— Task to carry out —
The data should be printed in full, character for character.

— Source information —

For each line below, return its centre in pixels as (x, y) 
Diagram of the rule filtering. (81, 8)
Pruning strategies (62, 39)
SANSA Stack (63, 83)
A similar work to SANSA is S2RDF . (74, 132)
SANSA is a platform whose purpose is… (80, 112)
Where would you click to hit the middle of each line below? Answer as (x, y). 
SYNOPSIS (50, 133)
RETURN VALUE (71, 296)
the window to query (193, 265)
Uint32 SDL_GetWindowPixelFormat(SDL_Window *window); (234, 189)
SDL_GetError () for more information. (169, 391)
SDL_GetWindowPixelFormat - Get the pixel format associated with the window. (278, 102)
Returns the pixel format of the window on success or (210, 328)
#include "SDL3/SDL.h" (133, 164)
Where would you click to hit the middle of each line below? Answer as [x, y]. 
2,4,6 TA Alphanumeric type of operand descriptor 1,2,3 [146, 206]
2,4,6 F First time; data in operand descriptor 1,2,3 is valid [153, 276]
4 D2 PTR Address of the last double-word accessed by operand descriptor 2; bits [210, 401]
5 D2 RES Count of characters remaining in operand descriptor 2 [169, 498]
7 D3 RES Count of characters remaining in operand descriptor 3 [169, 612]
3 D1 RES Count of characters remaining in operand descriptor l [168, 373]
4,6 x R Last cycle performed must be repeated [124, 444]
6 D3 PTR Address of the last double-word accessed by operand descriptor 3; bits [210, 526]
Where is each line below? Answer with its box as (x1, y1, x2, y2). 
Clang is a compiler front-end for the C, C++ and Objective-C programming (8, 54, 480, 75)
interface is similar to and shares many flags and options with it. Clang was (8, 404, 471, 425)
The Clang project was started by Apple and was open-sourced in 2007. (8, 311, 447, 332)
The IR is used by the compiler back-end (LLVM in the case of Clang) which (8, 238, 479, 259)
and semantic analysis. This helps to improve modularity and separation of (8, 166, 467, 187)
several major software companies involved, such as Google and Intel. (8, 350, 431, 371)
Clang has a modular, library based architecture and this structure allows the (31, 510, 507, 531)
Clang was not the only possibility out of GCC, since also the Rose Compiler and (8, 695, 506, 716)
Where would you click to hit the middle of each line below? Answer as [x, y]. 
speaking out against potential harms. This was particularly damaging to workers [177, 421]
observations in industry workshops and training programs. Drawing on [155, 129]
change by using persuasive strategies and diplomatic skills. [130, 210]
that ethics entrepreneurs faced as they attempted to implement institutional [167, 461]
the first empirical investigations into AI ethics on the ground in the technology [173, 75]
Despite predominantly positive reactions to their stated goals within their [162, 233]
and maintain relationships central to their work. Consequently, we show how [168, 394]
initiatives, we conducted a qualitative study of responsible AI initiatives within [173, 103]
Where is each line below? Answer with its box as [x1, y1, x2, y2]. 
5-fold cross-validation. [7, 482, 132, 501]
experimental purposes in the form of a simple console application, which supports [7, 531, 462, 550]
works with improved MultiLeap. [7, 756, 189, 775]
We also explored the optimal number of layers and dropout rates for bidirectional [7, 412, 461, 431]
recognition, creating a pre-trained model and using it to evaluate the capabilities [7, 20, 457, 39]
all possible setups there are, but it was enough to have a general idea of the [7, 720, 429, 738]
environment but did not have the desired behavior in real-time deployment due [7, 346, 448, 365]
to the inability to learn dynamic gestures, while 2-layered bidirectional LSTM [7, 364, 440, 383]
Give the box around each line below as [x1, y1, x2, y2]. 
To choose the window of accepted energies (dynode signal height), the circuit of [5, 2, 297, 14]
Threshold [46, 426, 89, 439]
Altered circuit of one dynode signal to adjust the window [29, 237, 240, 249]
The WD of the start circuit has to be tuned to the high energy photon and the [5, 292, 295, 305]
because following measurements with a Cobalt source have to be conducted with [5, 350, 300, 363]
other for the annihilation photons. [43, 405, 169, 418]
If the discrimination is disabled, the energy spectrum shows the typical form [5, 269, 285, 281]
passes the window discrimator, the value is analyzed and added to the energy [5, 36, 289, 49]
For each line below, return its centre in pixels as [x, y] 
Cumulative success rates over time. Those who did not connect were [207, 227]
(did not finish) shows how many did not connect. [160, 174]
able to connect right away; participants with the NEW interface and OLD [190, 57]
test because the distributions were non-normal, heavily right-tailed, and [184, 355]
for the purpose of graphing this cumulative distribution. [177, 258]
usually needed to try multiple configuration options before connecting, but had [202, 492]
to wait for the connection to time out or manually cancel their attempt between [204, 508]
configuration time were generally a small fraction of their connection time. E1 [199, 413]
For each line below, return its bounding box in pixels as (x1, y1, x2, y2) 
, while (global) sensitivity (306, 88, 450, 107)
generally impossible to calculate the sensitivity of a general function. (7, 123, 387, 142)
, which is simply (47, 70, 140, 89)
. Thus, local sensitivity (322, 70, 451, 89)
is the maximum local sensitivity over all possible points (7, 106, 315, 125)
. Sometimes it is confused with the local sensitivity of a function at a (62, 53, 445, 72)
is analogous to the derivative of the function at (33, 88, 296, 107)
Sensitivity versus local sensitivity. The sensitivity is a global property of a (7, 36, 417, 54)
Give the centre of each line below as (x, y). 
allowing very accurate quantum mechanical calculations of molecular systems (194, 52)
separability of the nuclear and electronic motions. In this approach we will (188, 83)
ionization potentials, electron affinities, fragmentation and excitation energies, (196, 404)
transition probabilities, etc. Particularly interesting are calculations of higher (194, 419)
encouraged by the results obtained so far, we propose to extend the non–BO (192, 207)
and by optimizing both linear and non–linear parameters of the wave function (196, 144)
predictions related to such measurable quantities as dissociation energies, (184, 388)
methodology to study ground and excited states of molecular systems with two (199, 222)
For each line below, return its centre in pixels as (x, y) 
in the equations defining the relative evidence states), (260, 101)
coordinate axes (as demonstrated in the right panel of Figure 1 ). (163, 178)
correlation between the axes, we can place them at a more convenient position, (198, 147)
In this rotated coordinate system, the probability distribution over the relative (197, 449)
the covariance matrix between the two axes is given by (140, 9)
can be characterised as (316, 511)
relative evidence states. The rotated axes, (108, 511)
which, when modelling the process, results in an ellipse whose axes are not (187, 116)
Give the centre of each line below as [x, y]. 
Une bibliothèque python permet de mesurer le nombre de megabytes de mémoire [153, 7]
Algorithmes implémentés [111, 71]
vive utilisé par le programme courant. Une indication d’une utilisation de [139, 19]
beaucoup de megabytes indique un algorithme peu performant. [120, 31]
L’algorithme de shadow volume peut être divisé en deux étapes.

— Result below —
For each line below, return its centre in pixels as (x, y) 
Diagram of the rule filtering. (81, 8)
Pruning strategies (62, 39)
SANSA Stack (63, 83)
A similar work to SANSA is S2RDF . (74, 132)
SANSA is a platform whose purpose is… (80, 112)
Where would you click to hit the middle of each line below? Answer as (x, y). 
SYNOPSIS (50, 133)
RETURN VALUE (71, 296)
the window to query (193, 265)
Uint32 SDL_GetWindowPixelFormat(SDL_Window *window); (234, 189)
SDL_GetError () for more information. (169, 391)
SDL_GetWindowPixelFormat - Get the pixel format associated with the window. (278, 102)
Returns the pixel format of the window on success or (210, 328)
#include "SDL3/SDL.h" (133, 164)
Where would you click to hit the middle of each line below? Answer as [x, y]. 
2,4,6 TA Alphanumeric type of operand descriptor 1,2,3 [146, 206]
2,4,6 F First time; data in operand descriptor 1,2,3 is valid [153, 276]
4 D2 PTR Address of the last double-word accessed by operand descriptor 2; bits [210, 401]
5 D2 RES Count of characters remaining in operand descriptor 2 [169, 498]
7 D3 RES Count of characters remaining in operand descriptor 3 [169, 612]
3 D1 RES Count of characters remaining in operand descriptor l [168, 373]
4,6 x R Last cycle performed must be repeated [124, 444]
6 D3 PTR Address of the last double-word accessed by operand descriptor 3; bits [210, 526]
Where is each line below? Answer with its box as (x1, y1, x2, y2). 
Clang is a compiler front-end for the C, C++ and Objective-C programming (8, 54, 480, 75)
interface is similar to and shares many flags and options with it. Clang was (8, 404, 471, 425)
The Clang project was started by Apple and was open-sourced in 2007. (8, 311, 447, 332)
The IR is used by the compiler back-end (LLVM in the case of Clang) which (8, 238, 479, 259)
and semantic analysis. This helps to improve modularity and separation of (8, 166, 467, 187)
several major software companies involved, such as Google and Intel. (8, 350, 431, 371)
Clang has a modular, library based architecture and this structure allows the (31, 510, 507, 531)
Clang was not the only possibility out of GCC, since also the Rose Compiler and (8, 695, 506, 716)
Where would you click to hit the middle of each line below? Answer as [x, y]. 
speaking out against potential harms. This was particularly damaging to workers [177, 421]
observations in industry workshops and training programs. Drawing on [155, 129]
change by using persuasive strategies and diplomatic skills. [130, 210]
that ethics entrepreneurs faced as they attempted to implement institutional [167, 461]
the first empirical investigations into AI ethics on the ground in the technology [173, 75]
Despite predominantly positive reactions to their stated goals within their [162, 233]
and maintain relationships central to their work. Consequently, we show how [168, 394]
initiatives, we conducted a qualitative study of responsible AI initiatives within [173, 103]
Where is each line below? Answer with its box as [x1, y1, x2, y2]. 
5-fold cross-validation. [7, 482, 132, 501]
experimental purposes in the form of a simple console application, which supports [7, 531, 462, 550]
works with improved MultiLeap. [7, 756, 189, 775]
We also explored the optimal number of layers and dropout rates for bidirectional [7, 412, 461, 431]
recognition, creating a pre-trained model and using it to evaluate the capabilities [7, 20, 457, 39]
all possible setups there are, but it was enough to have a general idea of the [7, 720, 429, 738]
environment but did not have the desired behavior in real-time deployment due [7, 346, 448, 365]
to the inability to learn dynamic gestures, while 2-layered bidirectional LSTM [7, 364, 440, 383]
Give the box around each line below as [x1, y1, x2, y2]. 
To choose the window of accepted energies (dynode signal height), the circuit of [5, 2, 297, 14]
Threshold [46, 426, 89, 439]
Altered circuit of one dynode signal to adjust the window [29, 237, 240, 249]
The WD of the start circuit has to be tuned to the high energy photon and the [5, 292, 295, 305]
because following measurements with a Cobalt source have to be conducted with [5, 350, 300, 363]
other for the annihilation photons. [43, 405, 169, 418]
If the discrimination is disabled, the energy spectrum shows the typical form [5, 269, 285, 281]
passes the window discrimator, the value is analyzed and added to the energy [5, 36, 289, 49]
For each line below, return its centre in pixels as [x, y] 
Cumulative success rates over time. Those who did not connect were [207, 227]
(did not finish) shows how many did not connect. [160, 174]
able to connect right away; participants with the NEW interface and OLD [190, 57]
test because the distributions were non-normal, heavily right-tailed, and [184, 355]
for the purpose of graphing this cumulative distribution. [177, 258]
usually needed to try multiple configuration options before connecting, but had [202, 492]
to wait for the connection to time out or manually cancel their attempt between [204, 508]
configuration time were generally a small fraction of their connection time. E1 [199, 413]
For each line below, return its bounding box in pixels as (x1, y1, x2, y2) 
, while (global) sensitivity (306, 88, 450, 107)
generally impossible to calculate the sensitivity of a general function. (7, 123, 387, 142)
, which is simply (47, 70, 140, 89)
. Thus, local sensitivity (322, 70, 451, 89)
is the maximum local sensitivity over all possible points (7, 106, 315, 125)
. Sometimes it is confused with the local sensitivity of a function at a (62, 53, 445, 72)
is analogous to the derivative of the function at (33, 88, 296, 107)
Sensitivity versus local sensitivity. The sensitivity is a global property of a (7, 36, 417, 54)
Give the centre of each line below as (x, y). 
allowing very accurate quantum mechanical calculations of molecular systems (194, 52)
separability of the nuclear and electronic motions. In this approach we will (188, 83)
ionization potentials, electron affinities, fragmentation and excitation energies, (196, 404)
transition probabilities, etc. Particularly interesting are calculations of higher (194, 419)
encouraged by the results obtained so far, we propose to extend the non–BO (192, 207)
and by optimizing both linear and non–linear parameters of the wave function (196, 144)
predictions related to such measurable quantities as dissociation energies, (184, 388)
methodology to study ground and excited states of molecular systems with two (199, 222)
For each line below, return its centre in pixels as (x, y) 
in the equations defining the relative evidence states), (260, 101)
coordinate axes (as demonstrated in the right panel of Figure 1 ). (163, 178)
correlation between the axes, we can place them at a more convenient position, (198, 147)
In this rotated coordinate system, the probability distribution over the relative (197, 449)
the covariance matrix between the two axes is given by (140, 9)
can be characterised as (316, 511)
relative evidence states. The rotated axes, (108, 511)
which, when modelling the process, results in an ellipse whose axes are not (187, 116)
Give the centre of each line below as [x, y]. 
Une bibliothèque python permet de mesurer le nombre de megabytes de mémoire [153, 7]
Algorithmes implémentés [111, 71]
vive utilisé par le programme courant. Une indication d’une utilisation de [139, 19]
beaucoup de megabytes indique un algorithme peu performant. [120, 31]
L’algorithme de shadow volume peut être divisé en deux étapes.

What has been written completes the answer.